(Task description)
Could the lines from the start of the data through the line with "prodotti più genuini" be set down exactly, with no pictures among them?

(Records excerpted from a collection)
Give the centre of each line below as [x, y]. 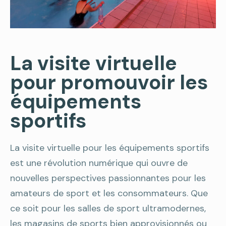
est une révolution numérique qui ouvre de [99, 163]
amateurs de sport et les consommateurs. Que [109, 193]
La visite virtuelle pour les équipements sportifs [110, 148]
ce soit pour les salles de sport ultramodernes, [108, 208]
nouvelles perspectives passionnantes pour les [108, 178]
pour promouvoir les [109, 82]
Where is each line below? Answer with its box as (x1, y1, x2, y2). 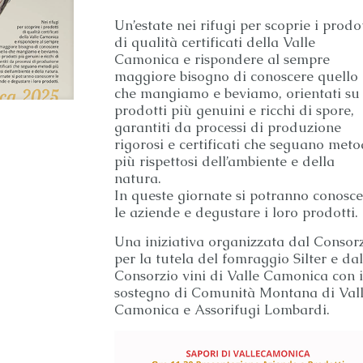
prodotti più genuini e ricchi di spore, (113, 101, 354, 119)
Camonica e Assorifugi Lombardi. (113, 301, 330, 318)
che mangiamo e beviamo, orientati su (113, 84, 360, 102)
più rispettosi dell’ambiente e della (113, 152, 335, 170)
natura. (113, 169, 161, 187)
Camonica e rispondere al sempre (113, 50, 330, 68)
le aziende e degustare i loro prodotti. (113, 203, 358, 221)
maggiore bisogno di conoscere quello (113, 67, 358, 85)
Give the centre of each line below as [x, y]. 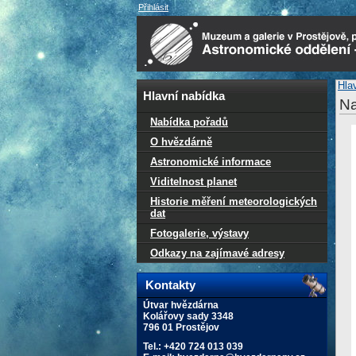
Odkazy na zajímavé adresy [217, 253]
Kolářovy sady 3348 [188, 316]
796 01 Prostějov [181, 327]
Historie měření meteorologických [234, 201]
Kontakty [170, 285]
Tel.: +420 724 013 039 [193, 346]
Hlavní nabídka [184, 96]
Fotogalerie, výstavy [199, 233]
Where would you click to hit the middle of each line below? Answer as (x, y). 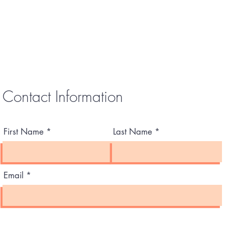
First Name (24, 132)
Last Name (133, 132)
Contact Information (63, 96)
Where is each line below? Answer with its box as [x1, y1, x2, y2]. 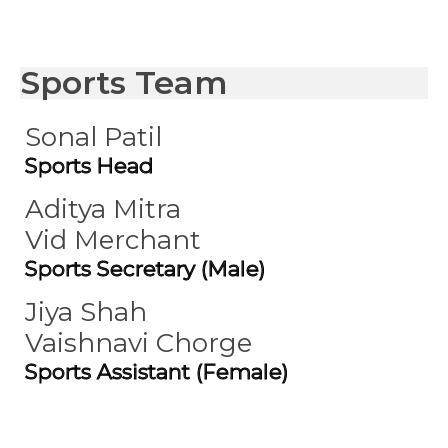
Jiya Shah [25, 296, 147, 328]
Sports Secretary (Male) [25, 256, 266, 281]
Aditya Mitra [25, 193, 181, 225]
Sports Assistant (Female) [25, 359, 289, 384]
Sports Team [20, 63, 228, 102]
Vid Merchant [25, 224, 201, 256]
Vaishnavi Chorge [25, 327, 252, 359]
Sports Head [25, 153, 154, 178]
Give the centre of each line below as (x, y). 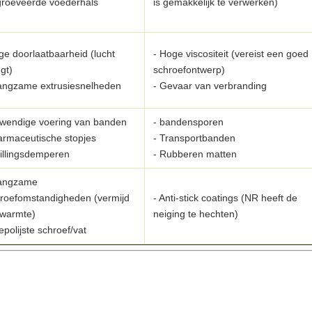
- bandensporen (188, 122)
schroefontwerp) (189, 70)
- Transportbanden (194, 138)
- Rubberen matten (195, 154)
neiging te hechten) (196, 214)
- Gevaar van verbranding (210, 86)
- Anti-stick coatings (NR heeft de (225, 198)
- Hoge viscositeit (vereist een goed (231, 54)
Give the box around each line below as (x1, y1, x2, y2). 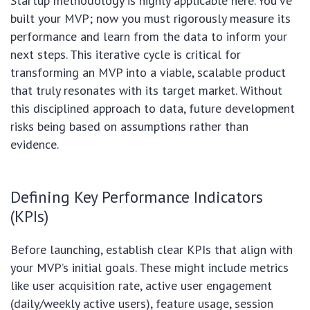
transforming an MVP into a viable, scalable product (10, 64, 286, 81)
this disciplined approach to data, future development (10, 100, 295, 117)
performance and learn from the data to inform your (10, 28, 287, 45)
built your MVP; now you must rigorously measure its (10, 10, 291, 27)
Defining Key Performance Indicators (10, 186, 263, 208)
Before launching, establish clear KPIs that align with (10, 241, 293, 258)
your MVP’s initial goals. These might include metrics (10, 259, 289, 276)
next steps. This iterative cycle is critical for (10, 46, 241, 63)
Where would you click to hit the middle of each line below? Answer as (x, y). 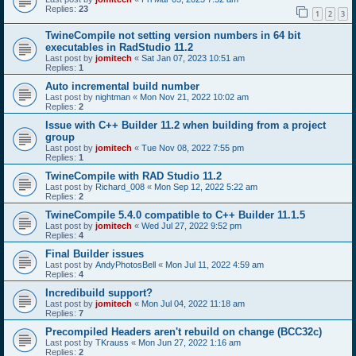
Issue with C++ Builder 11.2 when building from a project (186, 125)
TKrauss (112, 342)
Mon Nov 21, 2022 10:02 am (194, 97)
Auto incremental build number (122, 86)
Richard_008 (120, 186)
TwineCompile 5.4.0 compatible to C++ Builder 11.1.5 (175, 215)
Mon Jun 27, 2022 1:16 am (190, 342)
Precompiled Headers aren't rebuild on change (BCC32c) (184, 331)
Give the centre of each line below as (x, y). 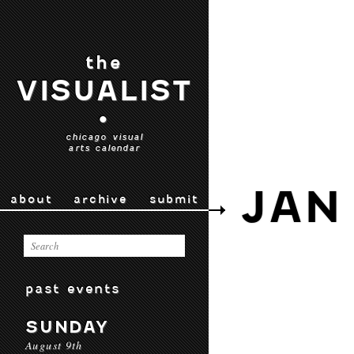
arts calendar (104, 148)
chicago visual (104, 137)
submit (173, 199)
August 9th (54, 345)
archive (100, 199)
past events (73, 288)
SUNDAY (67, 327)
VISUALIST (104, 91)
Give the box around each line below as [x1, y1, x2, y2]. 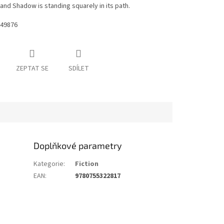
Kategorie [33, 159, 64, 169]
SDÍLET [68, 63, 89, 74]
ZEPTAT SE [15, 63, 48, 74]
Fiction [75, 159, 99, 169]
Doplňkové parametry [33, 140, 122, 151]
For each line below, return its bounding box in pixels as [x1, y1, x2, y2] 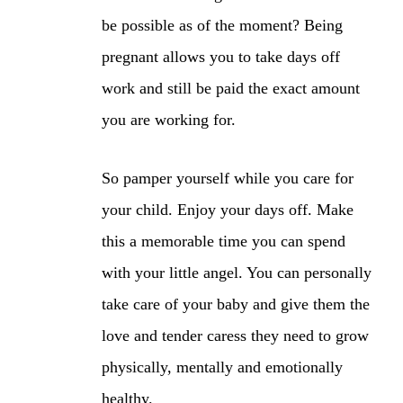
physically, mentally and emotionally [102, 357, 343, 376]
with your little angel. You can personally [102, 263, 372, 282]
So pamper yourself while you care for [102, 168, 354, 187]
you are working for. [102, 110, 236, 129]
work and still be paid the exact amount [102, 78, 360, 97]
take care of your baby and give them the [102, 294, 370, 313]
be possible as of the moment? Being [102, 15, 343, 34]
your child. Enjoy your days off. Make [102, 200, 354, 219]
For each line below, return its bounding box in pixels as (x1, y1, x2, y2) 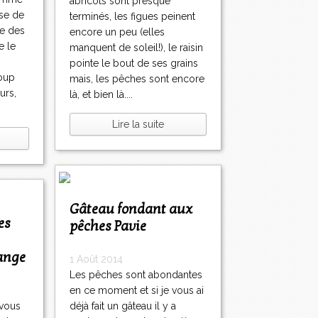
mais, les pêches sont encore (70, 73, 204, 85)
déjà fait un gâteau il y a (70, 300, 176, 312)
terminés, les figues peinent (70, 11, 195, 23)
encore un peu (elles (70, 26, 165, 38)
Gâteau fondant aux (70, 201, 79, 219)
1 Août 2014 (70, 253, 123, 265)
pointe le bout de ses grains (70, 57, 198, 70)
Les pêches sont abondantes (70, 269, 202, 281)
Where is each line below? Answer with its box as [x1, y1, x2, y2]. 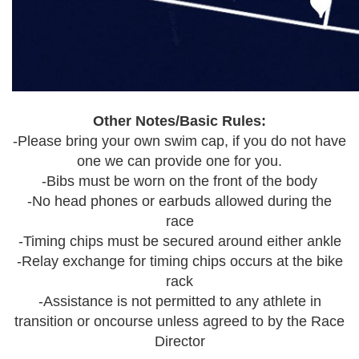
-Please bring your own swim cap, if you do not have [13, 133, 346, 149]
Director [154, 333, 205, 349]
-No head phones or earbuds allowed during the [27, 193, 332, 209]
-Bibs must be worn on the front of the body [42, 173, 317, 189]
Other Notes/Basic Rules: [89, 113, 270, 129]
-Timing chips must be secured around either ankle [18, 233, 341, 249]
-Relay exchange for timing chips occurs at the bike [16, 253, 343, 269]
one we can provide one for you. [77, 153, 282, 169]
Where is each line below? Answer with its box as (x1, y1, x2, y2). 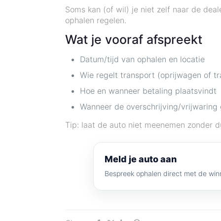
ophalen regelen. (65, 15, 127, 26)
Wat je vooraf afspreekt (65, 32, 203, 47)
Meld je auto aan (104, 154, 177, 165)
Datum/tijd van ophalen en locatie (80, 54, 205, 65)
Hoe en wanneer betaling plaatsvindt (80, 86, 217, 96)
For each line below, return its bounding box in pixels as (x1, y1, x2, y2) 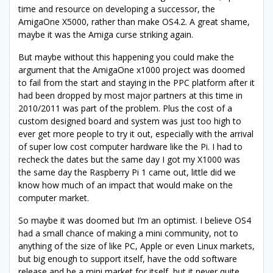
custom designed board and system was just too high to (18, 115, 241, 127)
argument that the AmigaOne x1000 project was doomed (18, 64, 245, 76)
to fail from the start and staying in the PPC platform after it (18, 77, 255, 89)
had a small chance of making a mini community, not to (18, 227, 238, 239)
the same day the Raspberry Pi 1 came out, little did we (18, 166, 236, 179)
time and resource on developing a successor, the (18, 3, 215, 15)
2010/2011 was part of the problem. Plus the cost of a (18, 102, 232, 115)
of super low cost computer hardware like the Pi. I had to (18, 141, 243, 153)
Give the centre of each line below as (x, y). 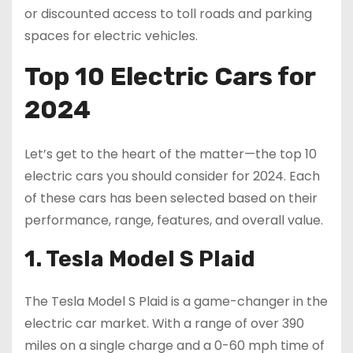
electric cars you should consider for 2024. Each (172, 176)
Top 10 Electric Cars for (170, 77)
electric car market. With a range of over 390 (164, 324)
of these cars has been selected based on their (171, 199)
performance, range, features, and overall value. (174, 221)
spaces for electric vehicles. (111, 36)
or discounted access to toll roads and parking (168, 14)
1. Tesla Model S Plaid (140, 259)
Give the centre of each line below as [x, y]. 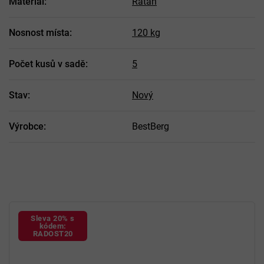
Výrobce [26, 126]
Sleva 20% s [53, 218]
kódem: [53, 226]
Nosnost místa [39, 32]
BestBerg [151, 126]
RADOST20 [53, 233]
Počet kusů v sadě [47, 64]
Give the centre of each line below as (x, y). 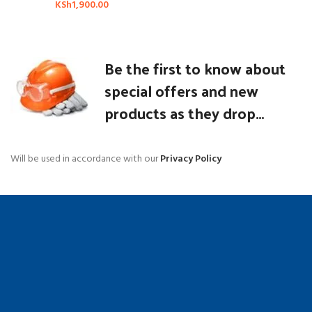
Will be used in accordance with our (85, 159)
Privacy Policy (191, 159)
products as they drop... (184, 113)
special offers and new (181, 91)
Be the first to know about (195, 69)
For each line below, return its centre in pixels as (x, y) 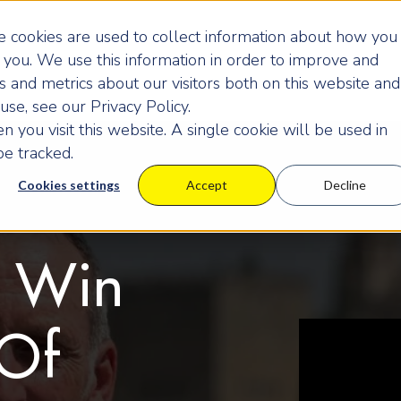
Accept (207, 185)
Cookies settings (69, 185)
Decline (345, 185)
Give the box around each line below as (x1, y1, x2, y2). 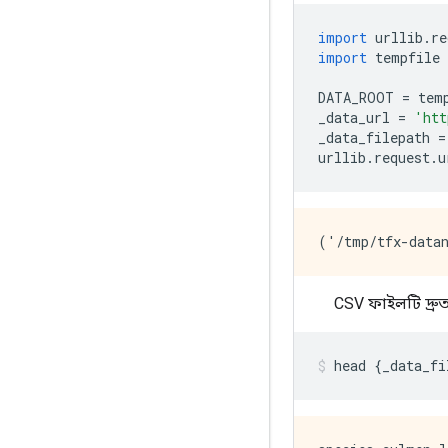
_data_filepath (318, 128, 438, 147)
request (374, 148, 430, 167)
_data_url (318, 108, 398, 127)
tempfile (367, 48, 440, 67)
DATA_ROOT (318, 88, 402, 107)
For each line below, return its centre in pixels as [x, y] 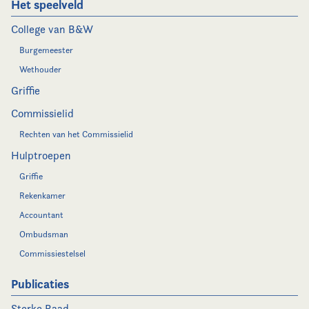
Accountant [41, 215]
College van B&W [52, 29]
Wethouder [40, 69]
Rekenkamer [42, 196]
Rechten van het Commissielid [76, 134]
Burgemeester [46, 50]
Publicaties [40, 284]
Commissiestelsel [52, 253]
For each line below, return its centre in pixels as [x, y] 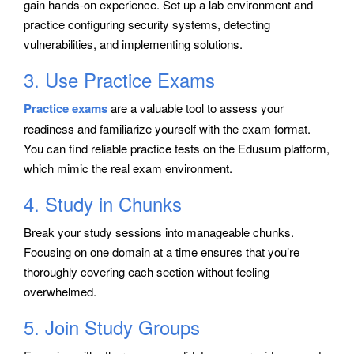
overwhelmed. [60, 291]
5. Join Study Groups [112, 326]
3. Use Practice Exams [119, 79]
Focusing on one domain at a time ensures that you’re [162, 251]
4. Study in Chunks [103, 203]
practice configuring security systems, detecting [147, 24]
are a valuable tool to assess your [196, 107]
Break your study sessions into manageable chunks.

(Written response)
Give the centre of each line below as [x, y]. 
est une révolution numérique qui ouvre de [99, 163]
amateurs de sport et les consommateurs. Que [109, 193]
La visite virtuelle pour les équipements sportifs [110, 148]
ce soit pour les salles de sport ultramodernes, [108, 208]
nouvelles perspectives passionnantes pour les [108, 178]
pour promouvoir les [109, 82]
Where is each line below? Answer with its box as (x1, y1, x2, y2). 
prodotti più genuini e ricchi di spore, (113, 101, 354, 119)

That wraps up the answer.